Bien sûr, Jon subira peut-être le même destin que Daenerys, ce qui pourrait ouvrir la voie à Sansa pour prendre sur le trône - une fin qui commence à sembler un peu inévitable, étant donné le nombre de moments au cours desquels les auteurs l'ont montrée exercer une compétence remarquable.

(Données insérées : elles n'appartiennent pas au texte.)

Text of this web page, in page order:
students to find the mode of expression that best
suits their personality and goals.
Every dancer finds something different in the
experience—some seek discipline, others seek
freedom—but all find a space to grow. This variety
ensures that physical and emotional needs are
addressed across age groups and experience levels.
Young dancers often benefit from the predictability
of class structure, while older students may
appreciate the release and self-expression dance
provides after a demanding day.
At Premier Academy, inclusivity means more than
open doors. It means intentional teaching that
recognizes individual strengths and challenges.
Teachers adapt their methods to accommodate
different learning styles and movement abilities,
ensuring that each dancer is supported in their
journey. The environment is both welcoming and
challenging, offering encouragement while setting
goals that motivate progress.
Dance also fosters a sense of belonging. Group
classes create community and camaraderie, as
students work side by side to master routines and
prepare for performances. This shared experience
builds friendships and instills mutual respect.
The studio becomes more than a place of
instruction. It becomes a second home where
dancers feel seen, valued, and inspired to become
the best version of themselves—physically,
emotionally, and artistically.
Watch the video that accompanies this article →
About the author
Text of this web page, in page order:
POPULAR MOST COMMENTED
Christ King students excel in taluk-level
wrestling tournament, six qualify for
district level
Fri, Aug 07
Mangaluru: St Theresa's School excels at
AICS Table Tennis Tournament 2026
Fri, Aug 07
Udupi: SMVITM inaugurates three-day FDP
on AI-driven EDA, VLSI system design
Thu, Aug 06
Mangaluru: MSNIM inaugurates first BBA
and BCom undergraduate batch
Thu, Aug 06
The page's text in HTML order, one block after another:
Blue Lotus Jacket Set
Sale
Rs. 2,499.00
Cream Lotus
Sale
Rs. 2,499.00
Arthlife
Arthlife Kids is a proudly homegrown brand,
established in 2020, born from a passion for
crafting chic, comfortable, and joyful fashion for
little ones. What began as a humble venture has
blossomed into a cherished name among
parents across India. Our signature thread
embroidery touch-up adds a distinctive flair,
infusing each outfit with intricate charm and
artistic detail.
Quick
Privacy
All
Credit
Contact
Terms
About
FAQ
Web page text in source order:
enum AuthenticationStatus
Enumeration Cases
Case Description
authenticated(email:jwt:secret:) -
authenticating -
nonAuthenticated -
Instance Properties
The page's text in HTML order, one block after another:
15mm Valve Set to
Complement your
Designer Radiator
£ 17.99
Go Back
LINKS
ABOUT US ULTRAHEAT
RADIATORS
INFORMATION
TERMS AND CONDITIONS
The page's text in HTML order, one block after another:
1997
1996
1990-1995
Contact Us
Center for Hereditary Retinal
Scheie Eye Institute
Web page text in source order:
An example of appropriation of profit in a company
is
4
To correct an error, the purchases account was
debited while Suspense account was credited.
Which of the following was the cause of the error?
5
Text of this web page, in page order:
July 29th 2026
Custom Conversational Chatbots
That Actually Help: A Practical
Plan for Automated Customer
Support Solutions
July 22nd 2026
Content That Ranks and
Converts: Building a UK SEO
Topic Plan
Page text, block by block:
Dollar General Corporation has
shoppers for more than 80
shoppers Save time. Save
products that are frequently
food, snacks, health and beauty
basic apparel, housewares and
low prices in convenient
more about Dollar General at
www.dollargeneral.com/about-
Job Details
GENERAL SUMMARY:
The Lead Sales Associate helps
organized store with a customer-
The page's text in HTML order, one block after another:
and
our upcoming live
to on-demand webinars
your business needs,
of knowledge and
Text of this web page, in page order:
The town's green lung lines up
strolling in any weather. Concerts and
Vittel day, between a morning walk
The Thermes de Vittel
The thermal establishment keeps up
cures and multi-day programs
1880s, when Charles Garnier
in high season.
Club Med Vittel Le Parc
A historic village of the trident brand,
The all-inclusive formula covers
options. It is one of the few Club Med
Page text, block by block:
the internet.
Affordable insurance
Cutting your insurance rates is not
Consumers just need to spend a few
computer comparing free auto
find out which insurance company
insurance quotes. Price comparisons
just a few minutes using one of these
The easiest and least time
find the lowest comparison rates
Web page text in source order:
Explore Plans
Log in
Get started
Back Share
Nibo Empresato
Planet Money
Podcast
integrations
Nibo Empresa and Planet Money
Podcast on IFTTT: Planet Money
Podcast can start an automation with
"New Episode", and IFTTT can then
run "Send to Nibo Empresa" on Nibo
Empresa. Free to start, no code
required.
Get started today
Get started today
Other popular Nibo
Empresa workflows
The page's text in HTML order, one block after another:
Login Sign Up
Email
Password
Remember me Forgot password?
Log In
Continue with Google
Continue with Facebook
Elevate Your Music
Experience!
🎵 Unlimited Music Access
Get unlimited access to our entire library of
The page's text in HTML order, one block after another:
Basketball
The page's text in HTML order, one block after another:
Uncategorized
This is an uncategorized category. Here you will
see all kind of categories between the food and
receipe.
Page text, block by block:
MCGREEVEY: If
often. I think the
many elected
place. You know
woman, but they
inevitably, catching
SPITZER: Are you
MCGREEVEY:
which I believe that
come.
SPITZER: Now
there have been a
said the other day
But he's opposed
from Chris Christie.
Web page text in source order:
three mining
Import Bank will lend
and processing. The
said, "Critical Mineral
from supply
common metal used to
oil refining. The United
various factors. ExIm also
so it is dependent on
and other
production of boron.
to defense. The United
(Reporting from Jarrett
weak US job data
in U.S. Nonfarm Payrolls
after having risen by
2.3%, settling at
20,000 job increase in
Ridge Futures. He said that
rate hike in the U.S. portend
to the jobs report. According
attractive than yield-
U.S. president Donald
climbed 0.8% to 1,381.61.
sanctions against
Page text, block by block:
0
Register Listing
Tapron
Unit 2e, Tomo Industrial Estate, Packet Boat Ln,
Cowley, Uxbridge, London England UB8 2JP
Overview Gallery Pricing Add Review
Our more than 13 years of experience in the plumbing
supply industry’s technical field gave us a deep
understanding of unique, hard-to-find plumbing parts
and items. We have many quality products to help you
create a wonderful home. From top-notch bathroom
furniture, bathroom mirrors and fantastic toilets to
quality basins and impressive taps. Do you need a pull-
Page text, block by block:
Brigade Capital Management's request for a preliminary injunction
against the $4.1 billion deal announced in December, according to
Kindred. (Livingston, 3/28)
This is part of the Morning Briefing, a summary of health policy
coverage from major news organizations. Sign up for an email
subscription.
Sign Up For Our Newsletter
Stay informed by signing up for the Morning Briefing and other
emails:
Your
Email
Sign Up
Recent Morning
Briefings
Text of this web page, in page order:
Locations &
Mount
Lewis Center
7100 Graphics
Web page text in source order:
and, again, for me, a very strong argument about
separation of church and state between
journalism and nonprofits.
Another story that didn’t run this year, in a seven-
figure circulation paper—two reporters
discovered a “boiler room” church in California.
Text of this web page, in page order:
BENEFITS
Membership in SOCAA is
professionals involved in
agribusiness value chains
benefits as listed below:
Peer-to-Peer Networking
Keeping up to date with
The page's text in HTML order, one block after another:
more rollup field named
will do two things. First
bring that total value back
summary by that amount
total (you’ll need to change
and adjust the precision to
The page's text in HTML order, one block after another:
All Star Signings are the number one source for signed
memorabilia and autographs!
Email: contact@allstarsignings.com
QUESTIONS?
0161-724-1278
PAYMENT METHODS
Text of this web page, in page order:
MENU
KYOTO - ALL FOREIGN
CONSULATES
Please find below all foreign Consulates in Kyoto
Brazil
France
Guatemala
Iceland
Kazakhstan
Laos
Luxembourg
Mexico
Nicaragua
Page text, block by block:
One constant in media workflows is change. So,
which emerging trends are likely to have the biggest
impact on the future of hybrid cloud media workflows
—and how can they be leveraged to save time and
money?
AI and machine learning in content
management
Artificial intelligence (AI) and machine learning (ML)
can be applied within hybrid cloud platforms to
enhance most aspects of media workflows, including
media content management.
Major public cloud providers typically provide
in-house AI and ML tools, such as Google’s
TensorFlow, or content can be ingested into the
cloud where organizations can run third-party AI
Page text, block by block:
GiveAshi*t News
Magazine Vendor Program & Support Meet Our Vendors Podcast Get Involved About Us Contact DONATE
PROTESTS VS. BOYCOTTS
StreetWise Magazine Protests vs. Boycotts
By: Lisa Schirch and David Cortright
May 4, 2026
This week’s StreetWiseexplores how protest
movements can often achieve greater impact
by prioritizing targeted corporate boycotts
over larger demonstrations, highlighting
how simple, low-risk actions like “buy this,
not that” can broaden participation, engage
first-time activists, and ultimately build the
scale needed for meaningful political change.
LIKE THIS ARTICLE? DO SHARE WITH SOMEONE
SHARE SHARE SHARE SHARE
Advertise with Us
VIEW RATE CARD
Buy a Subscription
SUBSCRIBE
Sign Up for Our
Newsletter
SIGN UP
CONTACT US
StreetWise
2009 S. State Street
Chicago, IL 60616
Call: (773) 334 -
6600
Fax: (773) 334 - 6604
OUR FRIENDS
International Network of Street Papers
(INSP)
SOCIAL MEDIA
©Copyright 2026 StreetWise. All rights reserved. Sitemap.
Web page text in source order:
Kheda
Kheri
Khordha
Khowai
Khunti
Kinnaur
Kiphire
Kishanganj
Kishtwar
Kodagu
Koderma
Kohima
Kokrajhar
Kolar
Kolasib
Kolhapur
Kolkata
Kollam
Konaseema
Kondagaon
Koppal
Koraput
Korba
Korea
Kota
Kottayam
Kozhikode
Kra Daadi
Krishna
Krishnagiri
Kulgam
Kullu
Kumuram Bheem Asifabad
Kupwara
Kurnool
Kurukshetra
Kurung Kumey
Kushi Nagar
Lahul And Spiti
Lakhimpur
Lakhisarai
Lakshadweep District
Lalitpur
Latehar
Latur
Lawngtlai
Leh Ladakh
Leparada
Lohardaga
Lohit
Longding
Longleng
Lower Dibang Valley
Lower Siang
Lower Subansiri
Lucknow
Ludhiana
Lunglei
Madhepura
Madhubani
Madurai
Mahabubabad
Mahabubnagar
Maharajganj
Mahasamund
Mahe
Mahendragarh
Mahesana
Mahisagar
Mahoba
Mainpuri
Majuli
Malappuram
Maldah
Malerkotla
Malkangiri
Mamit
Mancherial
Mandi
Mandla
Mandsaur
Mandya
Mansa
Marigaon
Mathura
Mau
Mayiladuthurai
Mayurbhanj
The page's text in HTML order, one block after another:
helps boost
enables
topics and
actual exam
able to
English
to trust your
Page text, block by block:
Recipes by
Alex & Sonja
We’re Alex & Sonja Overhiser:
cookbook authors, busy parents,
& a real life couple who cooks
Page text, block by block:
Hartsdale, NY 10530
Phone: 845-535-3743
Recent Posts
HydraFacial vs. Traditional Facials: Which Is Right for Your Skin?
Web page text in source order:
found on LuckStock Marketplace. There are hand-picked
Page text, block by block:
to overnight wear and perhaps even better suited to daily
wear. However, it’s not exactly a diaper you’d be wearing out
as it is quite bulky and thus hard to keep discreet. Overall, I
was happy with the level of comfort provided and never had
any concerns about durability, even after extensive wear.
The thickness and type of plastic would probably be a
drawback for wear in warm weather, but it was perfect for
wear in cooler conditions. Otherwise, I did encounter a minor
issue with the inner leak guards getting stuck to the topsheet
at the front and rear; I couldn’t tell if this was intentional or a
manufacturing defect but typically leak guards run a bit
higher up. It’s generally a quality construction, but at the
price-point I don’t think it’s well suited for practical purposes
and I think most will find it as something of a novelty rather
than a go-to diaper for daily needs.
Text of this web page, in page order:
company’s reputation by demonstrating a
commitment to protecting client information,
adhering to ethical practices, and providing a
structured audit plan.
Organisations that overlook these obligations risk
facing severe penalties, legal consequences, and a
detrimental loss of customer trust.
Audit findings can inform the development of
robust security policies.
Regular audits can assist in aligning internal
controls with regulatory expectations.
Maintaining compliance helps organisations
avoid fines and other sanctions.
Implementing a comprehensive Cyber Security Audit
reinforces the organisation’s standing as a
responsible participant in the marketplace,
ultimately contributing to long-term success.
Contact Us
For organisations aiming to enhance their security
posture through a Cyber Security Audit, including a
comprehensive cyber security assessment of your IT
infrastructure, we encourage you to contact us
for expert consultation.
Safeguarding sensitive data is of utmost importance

Mais je vais trop vite en besogne : ni Daenerys, ni Jon, ni Sansa ne peuvent prendre le trône de fer tant que Cersei Lannister n'est pas vaincu. Mais la reine folle a une fois de plus pris le dessus et, dans une manœuvre qui rappelle celles des groupes terroristes, a rempli King's Landing de méchants innocents pour dissuader les attaques extérieures. L'attitude de Cersei met fin une fois pour toutes à l'idée selon laquelle le Night King n'a jamais été conçu comme le grand méchant : pendant la majeure partie de l'épisode, elle se tient sur ses parapets, tout aussi menaçante que n'importe quel marcheur blanc. La scène de fin, pendant laquelle Qyburn émerge de la ville pour négocier avec Tyrion, est une copie du Seigneur des Anneaux : Le Retour du Roi - et si Qyburn est la Bouche de Sauron, alors Cersei est le Seigneur des Ténèbres lui-même.

Mais Arya se dirige vers elle, tout comme Jamie, qui a déjà assassiné le roi qu'il avait juré de servir afin d'empêcher la destruction de King's Landing. On pourrait affirmer qu'il a a une seconde chance de le faire.